XmdvTool File Formats

1. Flat (Non-Hierarchical) Format

All versions of XmdvTool support a flat version of the data set, consisting of ASCII text alphanumeric fields separated by blanks or newlines. The data, structured as rows and columns of integer or real values, is preceded by a simple header, giving data dimensions, labels, and ranges of values for each dimension. Each dimension also has a cardinality, which indicates how many bins will be used for dimensional stacking (if you are uncertain how to specify this, just set it at a relatively small integer, say 2-4).

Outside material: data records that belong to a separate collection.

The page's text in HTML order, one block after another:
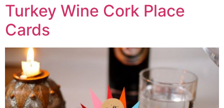
Turkey Wine Cork Place
Cards
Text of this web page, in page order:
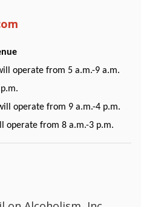
operate from 5 a.m.-9 a.m.
operate from 9 a.m.-4 p.m.
operate from 8 a.m.-3 p.m.
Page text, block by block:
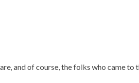
and of course, the folks who came to
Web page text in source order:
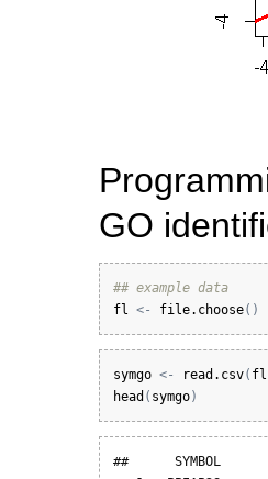
GO
## example data
fl <- file.choose( )
symgo <- read.csv( fl
head ( symgo)
##      SYMBOL
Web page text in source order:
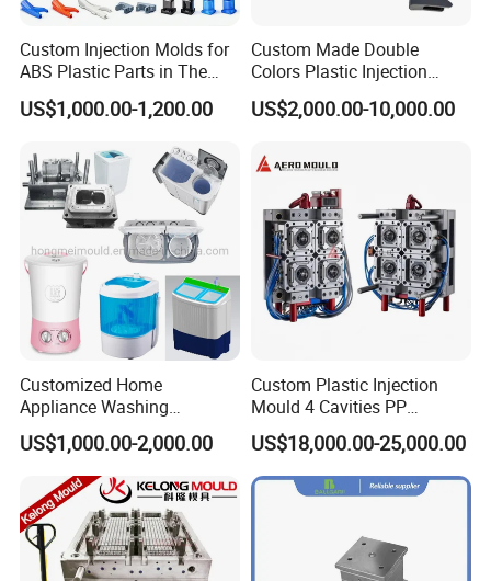
Custom Injection Molds for
ABS Plastic Parts in The
Automotive and Machinery
Industries
US$1,000.00-1,200.00
Custom Made Double
Colors Plastic Injection
Housing Mold
US$2,000.00-10,000.00
Customized Home
Appliance Washing
Machine Plastic Injection
Shell Tooling Mould
US$1,000.00-2,000.00
Custom Plastic Injection
Mould 4 Cavities PP
Silicone Kitchenware Oil
Funnel Mould Household
Mould
US$18,000.00-25,000.00
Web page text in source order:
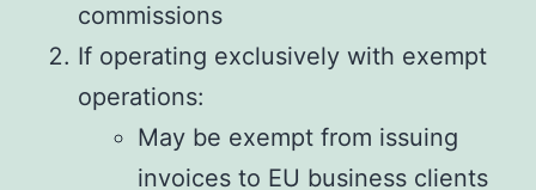
commissions
If operating exclusively with exempt
operations:
May be exempt from issuing
invoices to EU business clients
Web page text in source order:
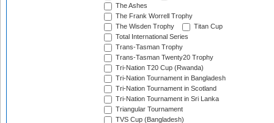
The Ashes
The Frank Worrell Trophy
The Wisden Trophy
Titan Cup
Total International Series
Trans-Tasman Trophy
Trans-Tasman Twenty20 Trophy
Tri-Nation T20 Cup (Rwanda)
Tri-Nation Tournament in Bangladesh
Tri-Nation Tournament in Scotland
Tri-Nation Tournament in Sri Lanka
Triangular Tournament
TVS Cup (Bangladesh)
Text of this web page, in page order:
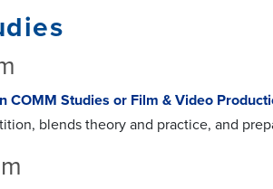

The basic flat data format, normally given a .okc extension, is structured as follows.

Int_N_number_of_dimensions Int_M_number_of_datapoints
String_fieldName_dimension1
String_fieldName_dimension2
...
String_fieldName_dimensionN
Float_minimum_dimension1 Float_maximum_dimension1 Int_cardinality_dimension1_in_dimstack
Float_minimum_dimension2 Float_maximum_dimension2 Int_cardinality_dimension2_in_dimstack
...
Float_minimum_dimensionN Float_maximum_dimensionN Int_cardinality_dimensionN_in_dimstack
Float_value_dimension1_datapoint1 Float_value_dimension2_datapoint1 ... Float_value_dimensionN_datapoint1
Float_value_dimension1_datapoint2 Float_value_dimension2_datapoint2 ... Float_value_dimensionN_datapoint2
...
Float_value_dimension1_datapointM Float_value_dimension2_datapointM ... Float_value_dimensionN_datapointM

Note: Blank is not allowed to be used in the fieldNames. If you use "(" in the fieldNames, system will omit all the contents after it in the same line.

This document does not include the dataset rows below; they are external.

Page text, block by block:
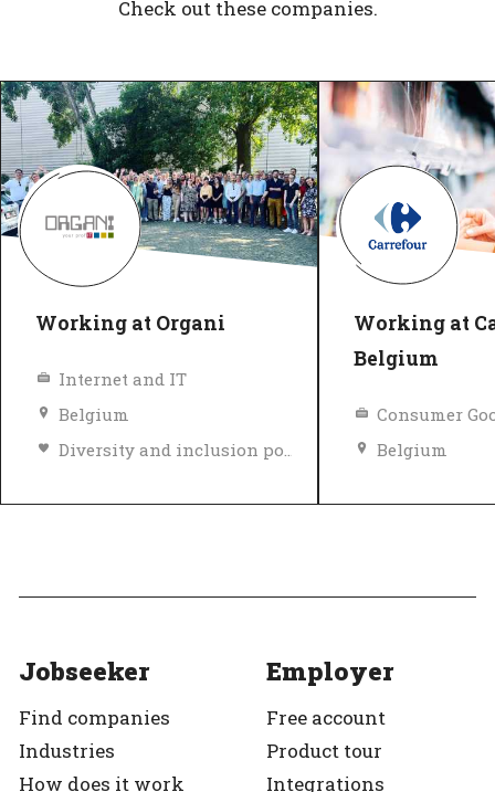
Check out these companies.
Working at Organi
Internet and IT
Belgium
Working at
Belgium
Consumer
Belgium
Jobseeker
Find companies
Industries
How does it work
Employer
Free account
Product tour
Integrations
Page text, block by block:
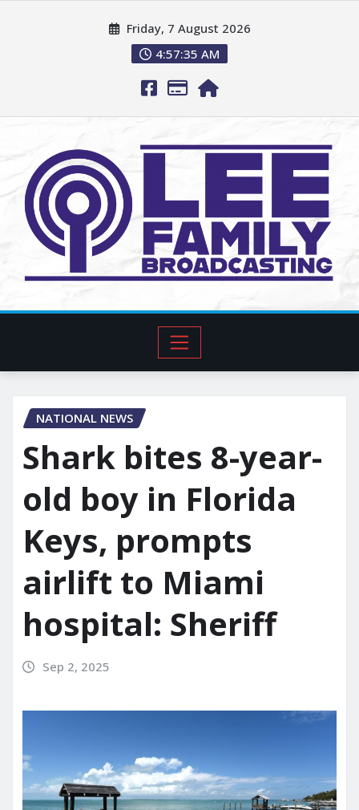
Friday, 7 August 2026
4:57:36 AM
NATIONAL NEWS
Shark bites 8-year-
old boy in Florida
Keys, prompts
airlift to Miami
hospital: Sheriff
Sep 2, 2025
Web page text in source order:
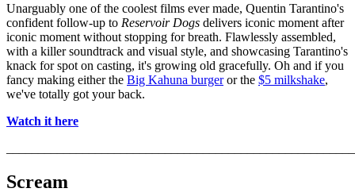
Unarguably one of the coolest films ever made, Quentin Tarantino's
confident follow-up to Reservoir Dogs delivers iconic moment after
iconic moment without stopping for breath. Flawlessly assembled,
with a killer soundtrack and visual style, and showcasing Tarantino's
knack for spot on casting, it's growing old gracefully. Oh and if you
fancy making either the Big Kahuna burgeror the $5 milkshake,
we've totally got your back.
Watch it here
Scream
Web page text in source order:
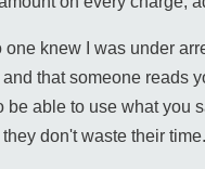
knew I was under
that someone reads
able to use what you
don't waste their time.

2. Hierarchical Data Format

In XmdvTool4.0, we introduced the concept of hierarchical visualization of multivariate data, and provided tools for creating hierarchical clusters from flat data files. In fact, there are many techniques for creating such hierarchies, either through the natural structure of the data (e.g., a file system), binning of dimensions (e.g., data cube methods), and algorithmic techniques (clustering, partitioning). The format required to use the hierarchical approaches should be a file with a .cf extension, should be put in the same directories as their coresponding .okc files.

Formats of a .cf file:
Int_L_number_of_nodes Int_N_number_of_dimensions
Int_id_node1 Int_parent_node1 Int_entries_node1 Float_sx1_node1 ... Float_sxN_node1 Float_sqrtRadius_node1
Int_id_node2 Int_parent_node2 Int_entries_node2 Float_sx1_node2 ... Float_sxN_node2 Float_sqrtRadius_node2
...
Int_id_nodeL Int_parent_nodeL Int_entries_nodeL Float_sx1_nodeL ... Float_sxN_nodeL Float_sqrtRadius_nodeL

Download a tool to translate a *.okc file to a *.cf file

In XmdvTool4.1, we refined this format to include more aggregation information. Specifically, rather than assigning a single value to a cluster (radius, as was used in the Birch Clustering Algorithm), we specify extents for each dimension. Thus the data file format for using the hierarchical approaches have a .cg extension and should be put in the same directories as their coresponding .okc file.

Format of a *.cg file:
Int_L_number_of_nodes Int_N_number_of_dimensions
Int_id_node1 Int_parent_node1 Int_entries_node1 Float_sx1_node1 ... Float_sxN_node1 Float_sqrtRadius_node1 Float_max1_node1 ... Float_maxN_node1 Float_min1_node1 ... Float_minN_node1
Int_id_node2 Int_parent_node2 Int_entries_node2 Float_sx1_node2 ... Float_sxN_node2 Float_sqrtRadius_node2 Float_max1_node1 ... Float_maxN_node1 Float_min1_node1 ... Float_minN_node1
...
Int_id_nodeL Int_parent_nodeL Int_entries_nodeL Float_sx1_nodeL ... Float_sxN_nodeL Float_sqrtRadius_nodeL Float_max1_node1 ... Float_maxN_node1 Float_min1_node1 ... Float_minN_node1

Download a tool to translate a *.cf file to a *.cg file

You can find examples of .okc, .cf and .cg files in the download page.